Pten deletion resulted in fasting hyperglycemia of mutant animals. (A) Fasting plasma glucose levels. Animals fasted for 16 h, and plasma glucose levels were measured (10 animals). (B) Glucose tolerance test. Animals fasted overnight (16 h) before glucose tolerance test. Glucose (2 g/kg of body weight) was injected at time zero, and glucose levels were measured before injection and at 5, 15, 30, 60, and 120 min thereafter (10 animals). (C) Insulin tolerance test. Animals fasted overnight (16 h) before insulin tolerance test. Insulin (1 U/kg of body weight) was injected at time zero; glucose measurements were obtained before injection and at 5, 15, 30, 60, and 90 min thereafter (eight animals). Arrows indicate times at which most mutant animals needed to be rescued, due to hypoglycemic seizures. (D) Fasting plasma triglyceride and nonesterified fatty acid levels in samples from five animals. Data are presented as means ± standard error of the mean. *, statistical significance at P values of ≤0.05.
FIG. 6.
FIG. 6.
Pten deletion protected mutant animals from STZ-induced β-cell loss. Histology analysis of islets treated with STZ. Untreated pancreas (left); pancreas 7 days after STZ treatment (middle); pancreas 2 months after STZ treatment (right). (A to L) Hematoxylin and eosin (H&E)-stained sections, showing islet morphology. Magnification, ×20 (A to F); ×100 (G to L). Bar, 50 μm (A to F) or 25 μm (G to L).
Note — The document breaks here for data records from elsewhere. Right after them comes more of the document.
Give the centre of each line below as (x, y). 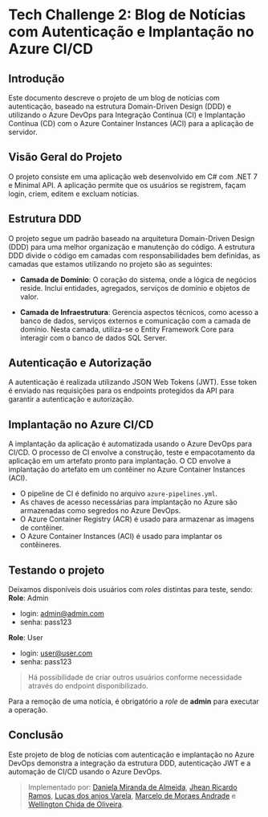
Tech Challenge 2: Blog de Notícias (127, 15)
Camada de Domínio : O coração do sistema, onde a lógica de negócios (138, 280)
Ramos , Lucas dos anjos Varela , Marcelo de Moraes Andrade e (132, 795)
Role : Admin (28, 598)
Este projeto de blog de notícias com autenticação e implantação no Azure (132, 754)
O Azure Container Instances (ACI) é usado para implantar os (121, 537)
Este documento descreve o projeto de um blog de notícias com (114, 98)
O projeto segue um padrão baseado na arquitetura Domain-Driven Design (132, 238)
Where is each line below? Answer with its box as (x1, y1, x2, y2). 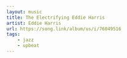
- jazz (17, 37, 34, 43)
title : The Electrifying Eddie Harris (6, 14, 105, 21)
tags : (6, 31, 20, 37)
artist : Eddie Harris (6, 20, 62, 26)
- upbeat (17, 43, 40, 49)
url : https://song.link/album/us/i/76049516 (6, 25, 122, 32)
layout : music (6, 8, 43, 15)

Arrows indicate lymphocyte infiltration. (M to R) Immunohistochemical staining of insulin-positive cells. Bar, 25 μm.
FIG. 7.
FIG. 7.
Pten deletion increases β-cell proliferation, decreases apoptosis, and prevents hyperglycemia in STZ-treated animals. (A) BrdU pulse-labeling of control and mutant islets 7 days after initial STZ treatment (magnifications, ×40 [left] and ×100 [middle]). Red, insulin; green, BrdU. Quantification is shown in the right-hand panel. (B) Colocalization of PTEN and BrdU+ proliferating cells (confocal image magnification, ×60). Red, PTEN; green, BrdU. Insets, higher magnification showing colocolization of BrdU and PTEN in control but not in mutant pancreas. (C) TUNEL staining of control and mutant islets 7 days after initial STZ treatment (magnification, ×100). Red, insulin; green, TUNEL. Quantification is shown in the righthand panel. (D) STZ-induced hyperglycemia. (Left) Glucose levels of six STZ-treated animals. (Right) Percentage of animals free of diabetes after STZ treatment.
FIG. 8.
FIG. 8.
Pten deletion protects mutant animals from oxidative stress. (A) Isolated islets from control and mutant animals were subjected to 2 mM STZ treatment for 30 min. Islets were allowed to recover overnight. Images were taken the next morning. Images are representative of three experiments. (B) TUNEL staining of pancreatic sections from animals treated with a single dose of 200 mg STZ/kg for 36 h. Experiment used two animals per genotype group.